WORK INSTRUCTION
Pull out every line of the listing below where "Center" appears.

______

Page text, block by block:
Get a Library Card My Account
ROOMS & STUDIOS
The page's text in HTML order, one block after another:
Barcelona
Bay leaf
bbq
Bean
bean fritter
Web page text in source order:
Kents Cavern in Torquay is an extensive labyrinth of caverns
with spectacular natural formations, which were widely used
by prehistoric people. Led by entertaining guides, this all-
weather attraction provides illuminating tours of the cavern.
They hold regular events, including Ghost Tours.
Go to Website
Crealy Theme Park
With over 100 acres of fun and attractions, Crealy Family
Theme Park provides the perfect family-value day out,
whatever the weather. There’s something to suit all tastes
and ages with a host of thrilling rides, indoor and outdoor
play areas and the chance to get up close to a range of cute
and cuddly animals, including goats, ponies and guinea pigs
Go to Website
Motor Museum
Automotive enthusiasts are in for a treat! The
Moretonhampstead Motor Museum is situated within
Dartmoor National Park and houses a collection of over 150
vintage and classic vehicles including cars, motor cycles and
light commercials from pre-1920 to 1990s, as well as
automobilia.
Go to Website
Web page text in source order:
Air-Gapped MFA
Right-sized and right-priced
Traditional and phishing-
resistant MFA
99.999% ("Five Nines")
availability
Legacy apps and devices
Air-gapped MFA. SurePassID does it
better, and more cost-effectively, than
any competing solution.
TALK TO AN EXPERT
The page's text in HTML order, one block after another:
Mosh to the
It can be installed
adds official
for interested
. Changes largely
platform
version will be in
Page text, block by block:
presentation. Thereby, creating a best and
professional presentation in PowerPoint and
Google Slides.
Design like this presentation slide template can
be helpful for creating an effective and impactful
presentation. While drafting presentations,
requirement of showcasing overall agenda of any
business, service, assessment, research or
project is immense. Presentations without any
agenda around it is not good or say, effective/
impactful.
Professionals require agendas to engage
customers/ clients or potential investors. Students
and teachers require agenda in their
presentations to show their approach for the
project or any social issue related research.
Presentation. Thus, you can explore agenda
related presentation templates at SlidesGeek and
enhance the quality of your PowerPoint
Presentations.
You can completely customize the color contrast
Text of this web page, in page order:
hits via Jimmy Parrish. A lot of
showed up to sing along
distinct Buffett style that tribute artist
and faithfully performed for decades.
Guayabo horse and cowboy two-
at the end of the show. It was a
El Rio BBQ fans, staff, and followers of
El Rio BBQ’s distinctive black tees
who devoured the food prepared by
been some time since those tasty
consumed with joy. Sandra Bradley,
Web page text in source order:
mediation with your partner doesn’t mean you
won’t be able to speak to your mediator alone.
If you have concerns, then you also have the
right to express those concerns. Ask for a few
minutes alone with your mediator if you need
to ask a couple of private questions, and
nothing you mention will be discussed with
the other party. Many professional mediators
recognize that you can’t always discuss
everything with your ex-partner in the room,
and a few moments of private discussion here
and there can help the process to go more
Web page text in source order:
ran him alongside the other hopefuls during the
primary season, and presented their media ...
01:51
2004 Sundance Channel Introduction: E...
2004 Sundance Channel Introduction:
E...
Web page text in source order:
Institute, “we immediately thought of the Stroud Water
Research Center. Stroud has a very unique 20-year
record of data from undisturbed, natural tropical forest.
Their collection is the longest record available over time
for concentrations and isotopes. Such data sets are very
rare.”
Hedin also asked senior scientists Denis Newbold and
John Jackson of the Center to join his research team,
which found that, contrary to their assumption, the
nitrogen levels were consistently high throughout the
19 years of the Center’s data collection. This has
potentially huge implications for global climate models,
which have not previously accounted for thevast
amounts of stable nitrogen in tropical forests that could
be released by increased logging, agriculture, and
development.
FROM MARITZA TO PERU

______

YOUR SOLUTION
Research Center. Stroud has a very unique 20-year
John Jackson of the Center to join his research team,
19 years of the Center’s data collection. This has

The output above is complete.